* [Task statement] What you return should be the lines from the first line of the records below through the line holding "证书ca.crt：用来验证sdk连接节点的节点证书的合法性。 (43, 1441, 267, 1453)", unchanged.
═══ Source information ═══
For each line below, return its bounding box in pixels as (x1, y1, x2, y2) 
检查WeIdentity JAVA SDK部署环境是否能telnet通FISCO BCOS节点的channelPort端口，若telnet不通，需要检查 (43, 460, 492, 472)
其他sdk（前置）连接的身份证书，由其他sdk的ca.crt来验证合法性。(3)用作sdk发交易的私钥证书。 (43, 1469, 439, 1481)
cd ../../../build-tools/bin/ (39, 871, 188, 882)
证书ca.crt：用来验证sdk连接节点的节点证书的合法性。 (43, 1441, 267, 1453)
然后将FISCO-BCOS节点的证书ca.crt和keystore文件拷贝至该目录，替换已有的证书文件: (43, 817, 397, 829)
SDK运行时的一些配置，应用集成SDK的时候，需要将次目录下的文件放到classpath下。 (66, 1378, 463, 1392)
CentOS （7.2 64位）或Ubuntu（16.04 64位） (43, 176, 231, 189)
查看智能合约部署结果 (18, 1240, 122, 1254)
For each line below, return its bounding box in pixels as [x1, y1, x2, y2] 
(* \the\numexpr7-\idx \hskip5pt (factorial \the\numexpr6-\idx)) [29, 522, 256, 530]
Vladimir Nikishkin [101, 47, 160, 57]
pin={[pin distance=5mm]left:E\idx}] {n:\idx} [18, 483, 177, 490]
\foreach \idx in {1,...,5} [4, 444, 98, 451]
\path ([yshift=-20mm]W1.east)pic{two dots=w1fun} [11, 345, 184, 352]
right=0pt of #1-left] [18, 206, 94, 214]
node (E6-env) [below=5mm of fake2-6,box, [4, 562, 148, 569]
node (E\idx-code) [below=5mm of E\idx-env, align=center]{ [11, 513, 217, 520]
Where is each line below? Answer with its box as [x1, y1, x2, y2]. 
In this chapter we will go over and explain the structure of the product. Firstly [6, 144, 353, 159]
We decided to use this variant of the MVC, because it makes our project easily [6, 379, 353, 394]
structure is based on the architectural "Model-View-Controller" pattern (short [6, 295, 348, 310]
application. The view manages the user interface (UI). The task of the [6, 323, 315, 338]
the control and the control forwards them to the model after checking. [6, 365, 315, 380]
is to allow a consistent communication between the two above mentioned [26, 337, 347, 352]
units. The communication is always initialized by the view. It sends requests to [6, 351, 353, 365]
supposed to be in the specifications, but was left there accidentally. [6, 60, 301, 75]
═══
* [Response]
For each line below, return its bounding box in pixels as (x1, y1, x2, y2) 
检查WeIdentity JAVA SDK部署环境是否能telnet通FISCO BCOS节点的channelPort端口，若telnet不通，需要检查 (43, 460, 492, 472)
其他sdk（前置）连接的身份证书，由其他sdk的ca.crt来验证合法性。(3)用作sdk发交易的私钥证书。 (43, 1469, 439, 1481)
cd ../../../build-tools/bin/ (39, 871, 188, 882)
证书ca.crt：用来验证sdk连接节点的节点证书的合法性。 (43, 1441, 267, 1453)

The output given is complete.